• _BRIEF_:
Report all lines of the data below that hold the word "Couarde".

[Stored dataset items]

== Segment start ==

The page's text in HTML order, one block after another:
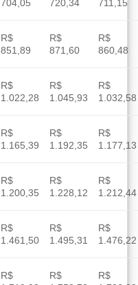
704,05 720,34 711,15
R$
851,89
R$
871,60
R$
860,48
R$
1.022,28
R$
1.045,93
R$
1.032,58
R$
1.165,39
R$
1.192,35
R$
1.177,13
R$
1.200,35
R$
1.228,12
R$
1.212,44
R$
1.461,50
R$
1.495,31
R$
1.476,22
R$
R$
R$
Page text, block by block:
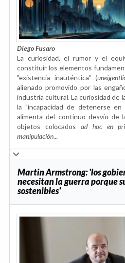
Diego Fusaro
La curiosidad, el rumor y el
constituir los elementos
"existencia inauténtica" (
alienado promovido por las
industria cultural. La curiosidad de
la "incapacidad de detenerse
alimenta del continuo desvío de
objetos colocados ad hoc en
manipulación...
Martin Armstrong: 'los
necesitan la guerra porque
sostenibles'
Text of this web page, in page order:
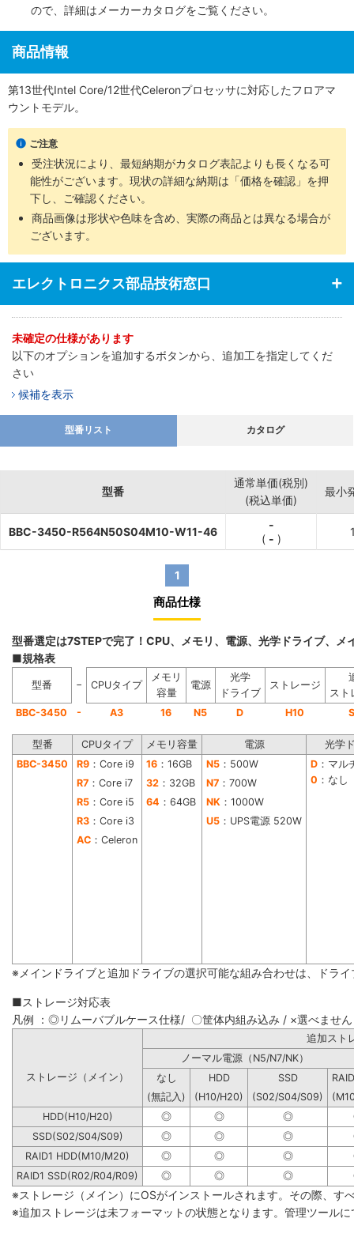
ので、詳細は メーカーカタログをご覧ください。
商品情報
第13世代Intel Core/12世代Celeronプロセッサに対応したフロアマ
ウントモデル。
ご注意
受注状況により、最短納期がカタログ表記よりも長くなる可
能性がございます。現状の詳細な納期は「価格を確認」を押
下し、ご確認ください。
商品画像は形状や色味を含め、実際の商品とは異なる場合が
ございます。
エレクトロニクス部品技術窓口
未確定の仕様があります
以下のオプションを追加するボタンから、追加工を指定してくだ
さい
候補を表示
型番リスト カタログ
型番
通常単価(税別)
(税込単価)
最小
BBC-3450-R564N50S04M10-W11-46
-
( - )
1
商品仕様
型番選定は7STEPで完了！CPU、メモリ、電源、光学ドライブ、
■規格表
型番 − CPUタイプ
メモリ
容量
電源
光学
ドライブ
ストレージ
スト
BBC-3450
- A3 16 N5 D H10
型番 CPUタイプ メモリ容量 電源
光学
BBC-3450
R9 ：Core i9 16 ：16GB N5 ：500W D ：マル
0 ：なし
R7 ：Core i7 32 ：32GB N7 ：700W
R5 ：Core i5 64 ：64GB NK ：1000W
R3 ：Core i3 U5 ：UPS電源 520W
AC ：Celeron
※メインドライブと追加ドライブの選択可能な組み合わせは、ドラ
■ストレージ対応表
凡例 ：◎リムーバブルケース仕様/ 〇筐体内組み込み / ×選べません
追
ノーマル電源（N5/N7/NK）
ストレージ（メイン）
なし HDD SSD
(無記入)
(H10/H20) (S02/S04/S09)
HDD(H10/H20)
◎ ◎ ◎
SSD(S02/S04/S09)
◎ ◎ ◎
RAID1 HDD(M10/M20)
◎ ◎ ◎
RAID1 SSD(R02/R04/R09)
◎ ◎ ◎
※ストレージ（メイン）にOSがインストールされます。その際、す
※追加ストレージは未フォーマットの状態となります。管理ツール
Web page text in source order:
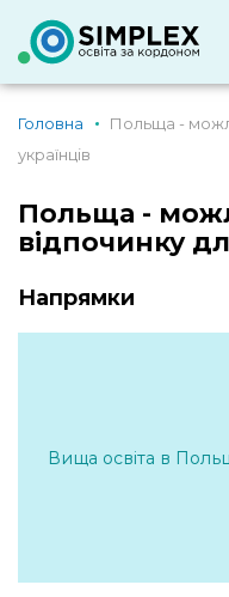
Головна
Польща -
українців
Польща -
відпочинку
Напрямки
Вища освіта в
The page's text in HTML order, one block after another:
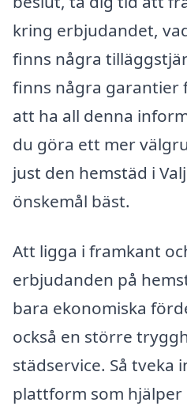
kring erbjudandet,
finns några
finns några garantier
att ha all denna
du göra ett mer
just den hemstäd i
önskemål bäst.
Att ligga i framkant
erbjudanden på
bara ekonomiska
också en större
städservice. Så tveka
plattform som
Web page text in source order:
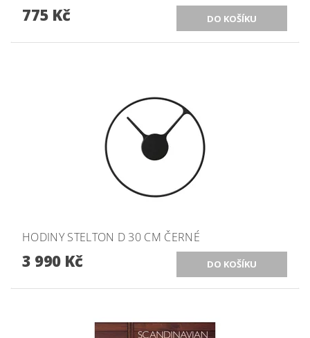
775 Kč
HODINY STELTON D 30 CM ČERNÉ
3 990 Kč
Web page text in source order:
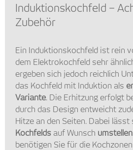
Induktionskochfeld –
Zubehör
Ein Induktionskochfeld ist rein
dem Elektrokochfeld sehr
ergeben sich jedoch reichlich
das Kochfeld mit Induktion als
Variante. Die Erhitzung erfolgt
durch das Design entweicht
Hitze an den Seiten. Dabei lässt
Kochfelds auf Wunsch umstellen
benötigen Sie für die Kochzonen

== Segment end ==
== Segment start ==

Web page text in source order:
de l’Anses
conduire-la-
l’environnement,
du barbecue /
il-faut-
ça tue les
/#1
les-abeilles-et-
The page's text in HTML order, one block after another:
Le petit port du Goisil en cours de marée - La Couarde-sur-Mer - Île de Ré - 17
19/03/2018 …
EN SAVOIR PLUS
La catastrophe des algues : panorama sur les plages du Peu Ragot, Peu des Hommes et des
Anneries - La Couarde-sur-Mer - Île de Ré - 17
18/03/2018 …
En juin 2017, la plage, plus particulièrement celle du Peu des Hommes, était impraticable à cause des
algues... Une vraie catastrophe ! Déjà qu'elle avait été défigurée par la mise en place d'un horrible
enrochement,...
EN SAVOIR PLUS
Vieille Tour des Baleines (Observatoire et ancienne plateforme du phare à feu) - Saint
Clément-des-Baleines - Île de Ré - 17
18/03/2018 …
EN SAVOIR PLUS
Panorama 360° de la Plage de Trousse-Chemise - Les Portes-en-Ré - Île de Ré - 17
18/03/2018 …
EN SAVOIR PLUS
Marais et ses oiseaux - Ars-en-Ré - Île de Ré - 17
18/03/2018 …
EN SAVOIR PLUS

== Segment end ==

• _ANSWER BOX_:
Le petit port du Goisil en cours de marée - La Couarde-sur-Mer - Île de Ré - 17
Anneries - La Couarde-sur-Mer - Île de Ré - 17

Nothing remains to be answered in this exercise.